All units are $W m^{-2}$.

## Plot the data

In [None]:
# Set up the figure and subplots
plt.figure(figsize=(7,7))
ax_ablat = plt.subplot(411)
ax_seb = plt.subplot(412, sharex=ax_ablat)
ax_alb = plt.subplot(413, sharex=ax_ablat)
ax_disch = plt.subplot(414, sharex=ax_ablat)

# Ablation data
ax_ablat.errorbar(ablation.index+pd.Timedelta(hours=12), ablation['Ablation [mm]'], yerr=ablation['Ablation [±]'], 
                  drawstyle='steps-mid', elinewidth=0.7, ecolor='gray')
ax_ablat.grid()
ax_ablat.set_ylabel('Ablation (mm)')

# Surface energy balance data
ax_seb.plot(seb.index, seb.dlhf_u, label='Latent')
ax_seb.plot(seb.index, seb.dshf_u, label='Sensible')
ax_seb.plot(seb.index, seb.swnet, label='SWnet')
ax_seb.grid()
ax_seb.set_ylabel('W m-2')

# Albedo
# First remove invalid values, which occur during night times
seb['alb'] = seb['alb'][(seb['alb'] < 1) & (seb['alb'] > 0)]
ax_alb.plot(seb.index, seb.alb, label='Albedo', color='lightgrey')
ax_alb.plot(seb.index, seb.alb.rolling('24h').mean(), label='Albedo smoothed 24h', linewidth=2)
ax_alb.set_ylim(0, 1)
ax_alb.grid()
ax_alb.set_ylabel('Albedo (0-1)')

# Discharge at the confidence bounds
lower_q = discharge['Q hour mean [m**3/s]'] + discharge['Q hour max [m**3/s]']
upper_q = discharge['Q hour mean [m**3/s]'] - discharge['Q hour min [m**3/s]']

# Plot as a filled area
ax_disch.fill_between(lower_q.index, lower_q, upper_q, alpha=0.5)
discharge['Q hour mean [m**3/s]'].plot(ax=ax_disch)
ax_disch.grid()
ax_disch.set_ylabel(r'Q ($m^3s^{-1}$)')

# Plot vertical lines
#ax_disch.axvline('2012-07-08', color='red')

# Or plot shaded areas
#ax_disch.axvspan('2012-07-09', '2012-07-11', alpha=0.3, color='red')

## Questions / Exercises

### Based only on what you see in these data, do you think that you are looking at snow melt or ice melt?

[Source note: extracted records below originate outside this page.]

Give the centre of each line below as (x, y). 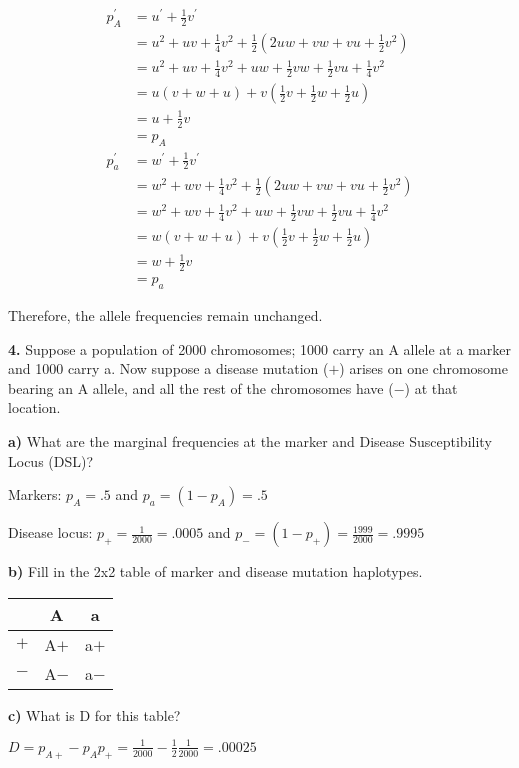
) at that (431, 387)
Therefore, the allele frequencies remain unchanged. (165, 315)
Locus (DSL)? (51, 460)
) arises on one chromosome (423, 368)
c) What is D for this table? (94, 714)
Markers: (35, 494)
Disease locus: (50, 532)
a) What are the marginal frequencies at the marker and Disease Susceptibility (250, 441)

### How much water flows into the moulin per day, expressed as Olympic swimming pools?

In [None]:
# Resample the discharge data to daily sums, matching sampling of ablation data
# Note the min_count is set to the number of hours in a day, so that we only
# look at days with full temporal data
# We multiply by 60secs * 60 mins to convert m3s-1 into m3day-1.
q_daily = discharge['Q hour mean [m**3/s]'].resample('1D').sum(min_count=24) * 60 * 60

In [None]:
vol_pool_m3 = # some value, go find it.....!
# now calculate the mean daily discharge and divide it by this volume.

### Is there a significant correlation between daily ablation and daily discharge?

*To answer this question you will find the code below helpful.*

In [None]:
import statsmodels.api as sm
# Do an 'Ordinary Least Squares' regression
# See https://www.statsmodels.org/dev/generated/statsmodels.regression.linear_model.OLS.html for more information

# Cut ablation data to same time period as discharge (discharge is shorter)
X = ablation.loc[q_daily.index[0]:q_daily.index[-1]]['Ablation [mm]']

# Get the discharge mean series
Y = q_daily

# Some days are missing data; we 'drop' (remove) those days.
model = sm.OLS(Y, sm.add_constant(X), missing='drop')

fit = model.fit()
fit.summary()

Put your answer to this question below. Remember to consider the significance of the test result.

### Is this value what you expected, and why?

### When is peak daily discharge? Why might this be?

To answer this question and the next one, there are at least a couple of approaches that you could use:

- Manual visual interpretation of diurnal values
- Time series resampling -- see the `q_daily` example above, you can supply different functions to the `sum()` operation that we used there.

### When is base (minimum) daily discharge? Why might this be?

### You are following a range of other courses related to data analysis during your studies. What other technique(s) might you use to extend this analysis?